# Scyros
[](https://github.com/fxpl/scyros/actions)

[](
https://releases.rs/docs/1.85.0/
)
[](https://crates.io/crates/scyros)
A framework to design sound, reproducible and scalable mining repositories studies on GitHub.
### Scyros is...
- 🧪 **Reproducibility-first**: declarative configuration and deterministic execution to enable repeatable experiments.
- 📈 **Scalable**: designed for large-scale repository mining studies on GitHub.
- 🧱 **Soundness-focused**: encourages transparent, bias-aware, and methodologically explicit study design.
- ⚙️ **Modular**: independent, reusable modules that can be composed into custom data-processing pipelines.
## Table of Contents
- [Installation](#installation)
- [Usage](#usage)
- [Authentication and Rate Limits](#authentication-and-rate-limits)
- [Citing Scyros](#citing-scyros)
- [License](#license)
- [Change Log](#change-log)
## Installation
### Prebuilt binaries
Prebuilt binaries for macOS, Linux, and Windows are available on the project's [GitHub Releases page](https://github.com/fxpl/scyros/releases), along with installer scripts.
### Build from source
If you prefer to build Scyros yourself, install Rust (version 1.94 or newer) by following the instructions on the [official website](https://rust-lang.org/tools/install/).

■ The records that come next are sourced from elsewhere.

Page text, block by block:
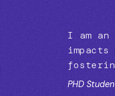
I am
PHD
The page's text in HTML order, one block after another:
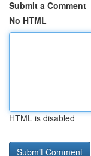
Submit a Comment
No HTML
HTML is disabled
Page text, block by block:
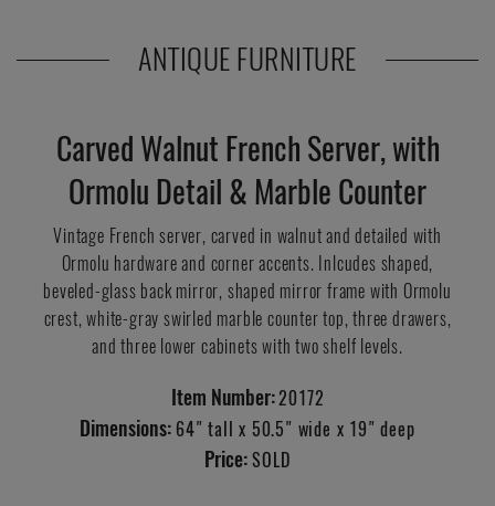
ANTIQUE FURNITURE
Carved Walnut French Server, with
Ormolu Detail & Marble Counter
Vintage French server, carved in walnut and detailed with
Ormolu hardware and corner accents. Inlcudes shaped,
beveled-glass back mirror, shaped mirror frame with Ormolu
crest, white-gray swirled marble counter top, three drawers,
and three lower cabinets with two shelf levels.
Item Number: 20172
Dimensions: 64" tall x 50.5" wide x 19" deep
Price: SOLD
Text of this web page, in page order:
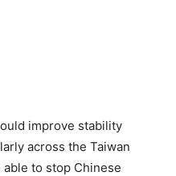
improve stability
across the Taiwan
to stop Chinese
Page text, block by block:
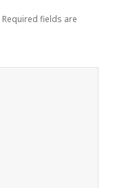
Required fields are
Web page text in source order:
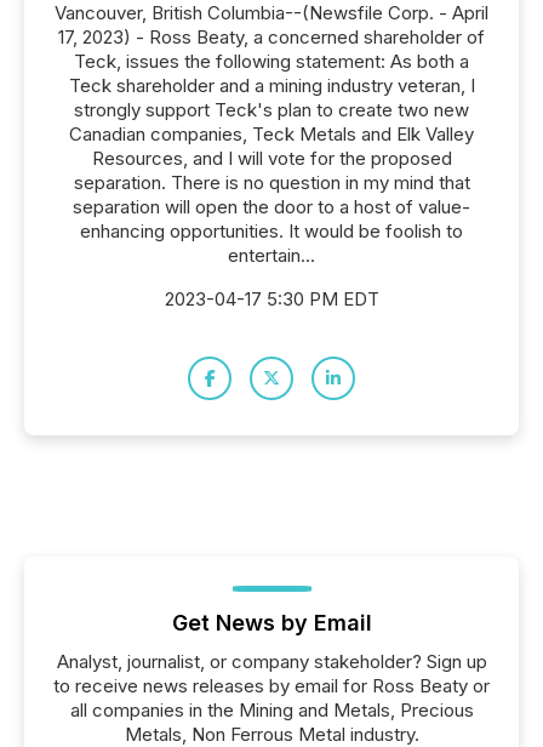
Vancouver, British Columbia--(Newsfile Corp. - April
17, 2023) - Ross Beaty, a concerned shareholder of
Teck, issues the following statement: As both a
Teck shareholder and a mining industry veteran, I
strongly support Teck's plan to create two new
Canadian companies, Teck Metals and Elk Valley
Resources, and I will vote for the proposed
separation. There is no question in my mind that
separation will open the door to a host of value-
enhancing opportunities. It would be foolish to
entertain...
2023-04-17 5:30 PM EDT
Get News by Email
Analyst, journalist, or company stakeholder? Sign up
to receive news releases by email for Ross Beaty or
all companies in the Mining and Metals, Precious
Metals, Non Ferrous Metal industry.
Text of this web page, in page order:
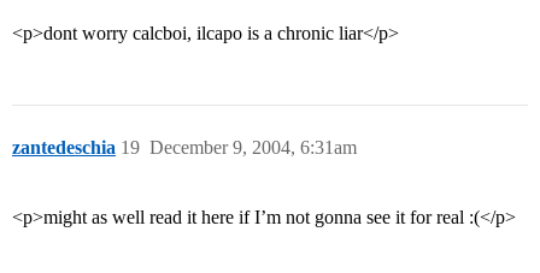
<p>dont worry calcboi, ilcapo is a chronic liar</p>
zantedeschia December 9, 2004, 6:31am
19
<p>might as well read it here if I’m not gonna see it for real :(</p>
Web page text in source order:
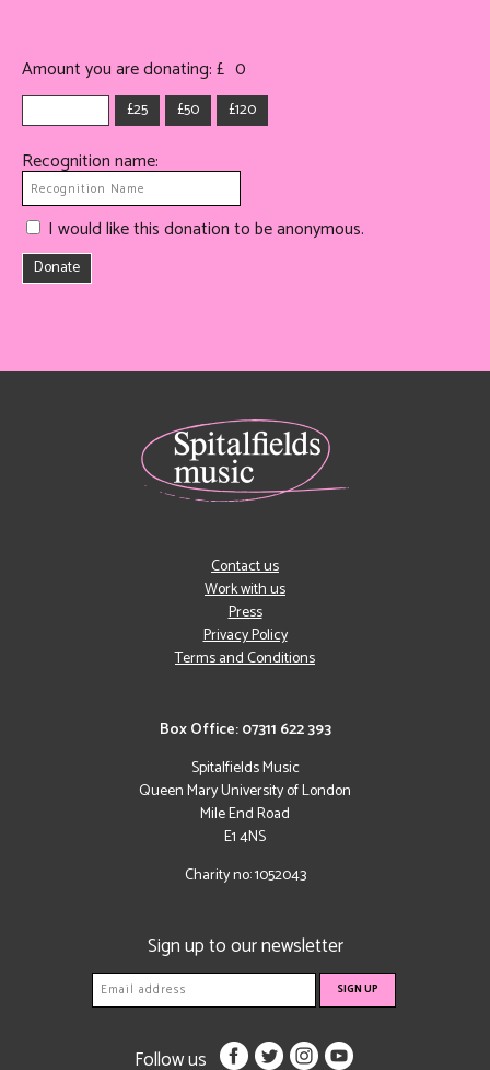
Amount you are donating: £ 0
£25 £50 £120
Recognition name:
I would like this donation to be anonymous.
Donate
Box Office: 07311 622 393
Spitalfields Music
Queen Mary University of London
Mile End Road
E1 4NS
Charity no: 1052043
Contact us
Work with us
Press
Privacy Policy
Terms and Conditions
Sign up to our newsletter
Follow us
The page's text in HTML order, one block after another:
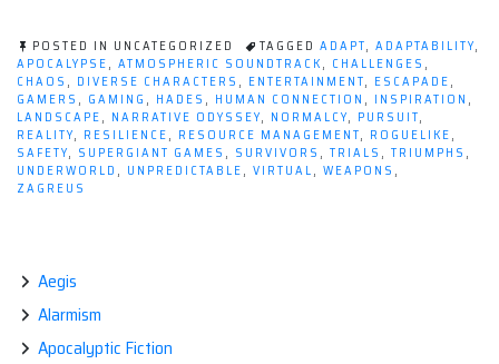
POSTED IN UNCATEGORIZED TAGGED ADAPT, ADAPTABILITY,
APOCALYPSE, ATMOSPHERIC SOUNDTRACK, CHALLENGES ,
CHAOS , DIVERSE CHARACTERS , ENTERTAINMENT, ESCAPADE,
GAMERS , GAMING , HADES , HUMAN CONNECTION , INSPIRATION ,
LANDSCAPE, NARRATIVE ODYSSEY, NORMALCY, PURSUIT,
REALITY, RESILIENCE, RESOURCE MANAGEMENT, ROGUELIKE,
SAFETY, SUPERGIANT GAMES , SURVIVORS , TRIALS , TRIUMPHS ,
UNDERWORLD , UNPREDICTABLE, VIRTUAL, WEAPONS ,
ZAGREUS
Aegis
Alarmism
Apocalyptic Fiction
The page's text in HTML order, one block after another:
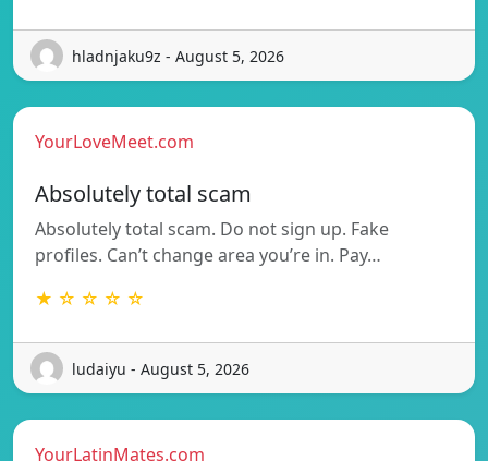
hladnjaku9z - August 5, 2026
YourLoveMeet.com
Absolutely total scam
Absolutely total scam. Do not sign up. Fake
profiles. Can’t change area you’re in. Pay…
★ ☆ ☆ ☆ ☆
ludaiyu - August 5, 2026
YourLatinMates.com
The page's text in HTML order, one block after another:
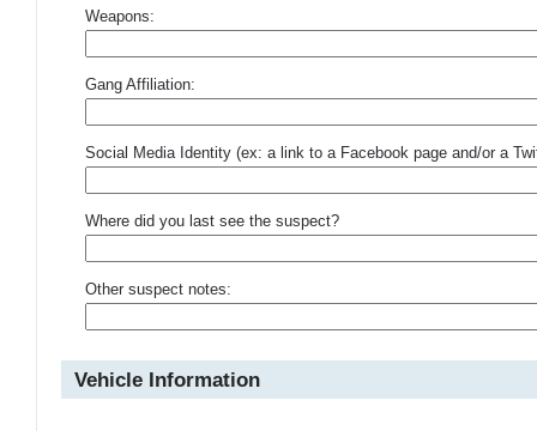
Weapons:
Gang Affiliation:
Social Media Identity (ex: a link to a Facebook page and/or a
Where did you last see the suspect?
Other suspect notes:
Vehicle Information
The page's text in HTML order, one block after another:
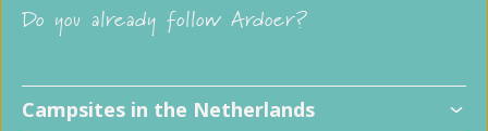
Do you already follow Ardoer?
Campsites in the Netherlands
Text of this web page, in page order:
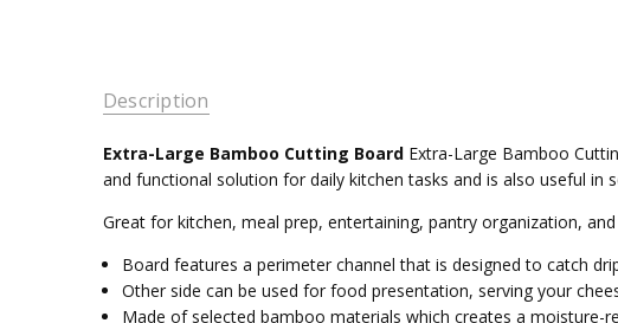
Description
Extra-Large Bamboo Cutting BoardExtra-Large Bamboo
and functional solution for daily kitchen tasks and is also useful in
Great for kitchen, meal prep, entertaining, pantry organization,
Board features a perimeter channel that is designed to catch
Other side can be used for food presentation, serving your
Made of selected bamboo materials which creates a moisture-
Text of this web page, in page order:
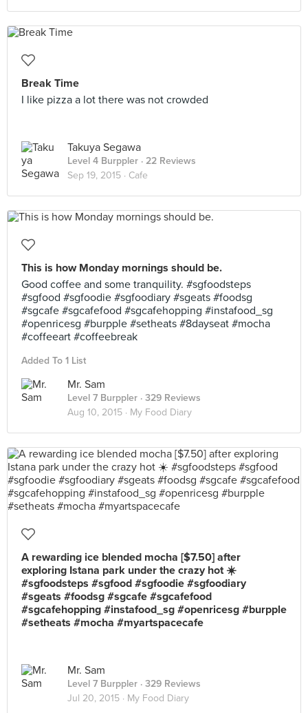
Break Time
I like pizza a lot there was not crowded
Takuya Segawa
Level 4 Burppler · 22 Reviews
Sep 19, 2015 · Cafe
This is how Monday mornings should be.
Good coffee and some tranquility. #sgfoodsteps
#sgfood #sgfoodie #sgfoodiary #sgeats #foodsg
#sgcafe #sgcafefood #sgcafehopping #instafood_sg
#openricesg #burpple #setheats #8dayseat #mocha
#coffeeart #coffeebreak
Added To 1 List
Mr. Sam
Level 7 Burppler · 329 Reviews
Aug 10, 2015 · My Food Diary
A rewarding ice blended mocha [$7.50] after
exploring Istana park under the crazy hot ☀️
#sgfoodsteps #sgfood #sgfoodie #sgfoodiary
#sgeats #foodsg #sgcafe #sgcafefood
#sgcafehopping #instafood_sg #openricesg #burpple
#setheats #mocha #myartspacecafe
Mr. Sam
Level 7 Burppler · 329 Reviews
Jul 20, 2015 · My Food Diary

Then clone the repository and build:
```bash
git clone git@github.com:fxpl/scyros.git
cd scyros
cargo build --release
```
The binary is produced at `target/release/scyros`. You can optionally move it to a directory in your PATH for easier access.
## Usage
To discover available commands and modules:
```bash
scyros --help
```
Each module provides its own usage documentation. For example, to inspect the module used to sample random repositories from GitHub:
```bash
scyros ids --help
```
## Authentication and Rate Limits
Some modules interact with the GitHub API and require personal access tokens (PATs). Tokens can be created by following GitHub’s documentation: [https://docs.github.com/en/github/authenticating-to-github/creating-a-personal-access-token](https://docs.github.com/en/github/authenticating-to-github/creating-a-personal-access-token).
⚠️ Never commit or share your tokens publicly.
Tokens must be provided as a CSV file passed via a command-line argument. The file must contain a single column named token, with one token per line:
```csv
token
fa56454....
hj73647....
```
GitHub enforces API rate limits. Using multiple tokens from the same account does not increase these limits. Users are expected to comply with GitHub’s API terms and rate-limit policies:
- [Rate limits for the REST API](https://docs.github.com/en/rest/using-the-rest-api/rate-limits-for-the-rest-api?apiVersion=2022-11-28)
- [Terms of Service](https://docs.github.com/en/site-policy/github-terms/github-terms-of-service)
## Citing Scyros
Scyros is introduced and described in the following large-scale empirical study. If you use Scyros in academic work, please cite:.
```bibtex
@misc{gilot2026largescalestudyfloatingpointusage,
title={Floating-Point Usage on GitHub: A Large-Scale Study of Statically Typed Languages},
author={Andrea Gilot and Tobias Wrigstad and Eva Darulova},
year={2026},
eprint={2509.04936},
archivePrefix={arXiv},
primaryClass={cs.PL},
url={https://arxiv.org/abs/2509.04936},
}
```
> Gilot, A., Wrigstad, T., & Darulova, E. (2026). Floating-Point Usage on GitHub: A Large-Scale Study of Statically Typed Languages. arXiv. https://arxiv.org/abs/2509.04936
## License
This project is licensed under the Apache License 2.0. See [LICENSE](LICENSE) for details.
## Change Log
See [CHANGELOG.md](CHANGELOG.md) for a detailed list of changes and updates.